### EXERCISE
Exactly the lines from the one with "HCL DX [255, 117]" through the end of the data below must be set down, and no pictures with them.

### THE DATA

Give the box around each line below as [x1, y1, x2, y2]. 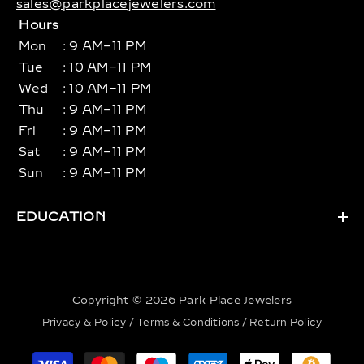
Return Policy [249, 317, 323, 329]
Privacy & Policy [41, 317, 129, 329]
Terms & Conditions [136, 317, 242, 329]
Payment [181, 350, 229, 362]
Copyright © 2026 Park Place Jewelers [71, 294, 292, 307]
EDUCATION [16, 209, 106, 225]
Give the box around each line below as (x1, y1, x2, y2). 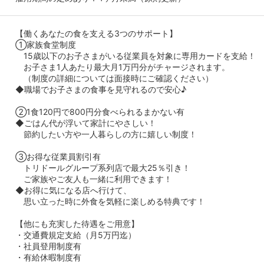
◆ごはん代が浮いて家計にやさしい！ (15, 117, 156, 128)
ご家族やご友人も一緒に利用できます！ (15, 173, 172, 184)
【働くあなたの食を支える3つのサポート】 (15, 28, 177, 38)
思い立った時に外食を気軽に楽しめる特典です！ (15, 196, 205, 206)
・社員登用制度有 (15, 240, 81, 251)
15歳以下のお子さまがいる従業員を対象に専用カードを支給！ (15, 50, 256, 61)
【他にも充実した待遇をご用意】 (15, 218, 139, 229)
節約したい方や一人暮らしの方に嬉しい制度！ (15, 128, 197, 139)
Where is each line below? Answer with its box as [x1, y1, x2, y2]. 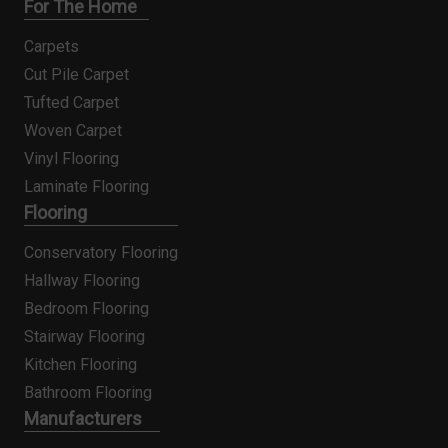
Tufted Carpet [24, 92, 119, 112]
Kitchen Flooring [24, 354, 137, 374]
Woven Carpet [24, 120, 122, 140]
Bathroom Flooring [24, 382, 152, 402]
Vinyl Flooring [24, 148, 119, 168]
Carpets [24, 36, 79, 56]
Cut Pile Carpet [24, 64, 129, 84]
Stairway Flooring [24, 326, 145, 346]
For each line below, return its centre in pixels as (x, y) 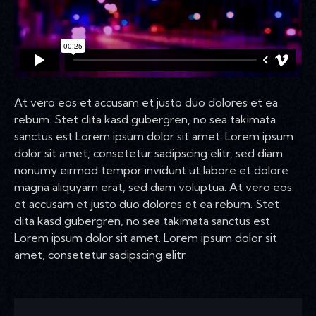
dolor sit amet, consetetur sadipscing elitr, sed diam (148, 153)
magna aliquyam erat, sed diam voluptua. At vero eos (153, 187)
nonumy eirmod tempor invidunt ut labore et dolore (151, 170)
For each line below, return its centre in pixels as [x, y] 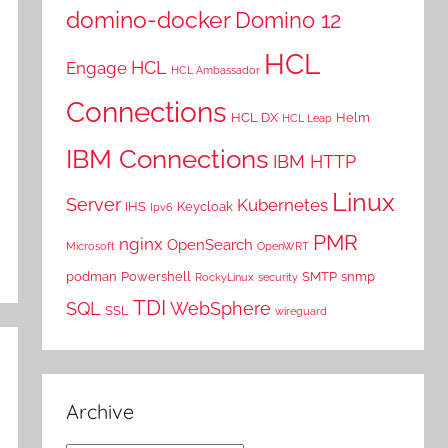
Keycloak [205, 206]
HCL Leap [307, 118]
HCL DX [255, 117]
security [278, 277]
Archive [100, 412]
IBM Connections [168, 159]
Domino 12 [288, 20]
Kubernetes [283, 205]
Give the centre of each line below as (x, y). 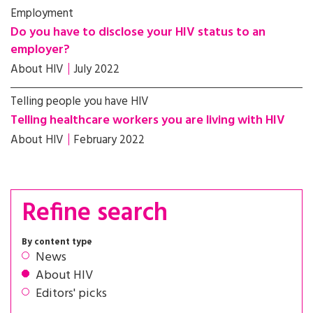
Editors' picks (71, 294)
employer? (40, 50)
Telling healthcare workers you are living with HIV (148, 121)
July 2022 (96, 70)
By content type (57, 242)
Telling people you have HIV (80, 102)
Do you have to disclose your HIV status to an (138, 32)
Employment (42, 14)
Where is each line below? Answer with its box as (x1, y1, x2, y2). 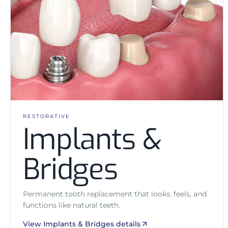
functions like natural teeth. (23, 201, 120, 210)
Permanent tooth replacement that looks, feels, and (23, 189, 207, 199)
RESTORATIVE (23, 113, 70, 120)

### TASK RESPONSE
HCL DX [255, 117]
security [278, 277]
Archive [100, 412]
IBM Connections [168, 159]
Domino 12 [288, 20]
Kubernetes [283, 205]
Give the centre of each line below as (x, y). 
Editors' picks (71, 294)
employer? (40, 50)
Telling healthcare workers you are living with HIV (148, 121)
July 2022 (96, 70)
By content type (57, 242)
Telling people you have HIV (80, 102)
Do you have to disclose your HIV status to an (138, 32)
Employment (42, 14)
Where is each line below? Answer with its box as (x1, y1, x2, y2). 
functions like natural teeth. (23, 201, 120, 210)
Permanent tooth replacement that looks, feels, and (23, 189, 207, 199)
RESTORATIVE (23, 113, 70, 120)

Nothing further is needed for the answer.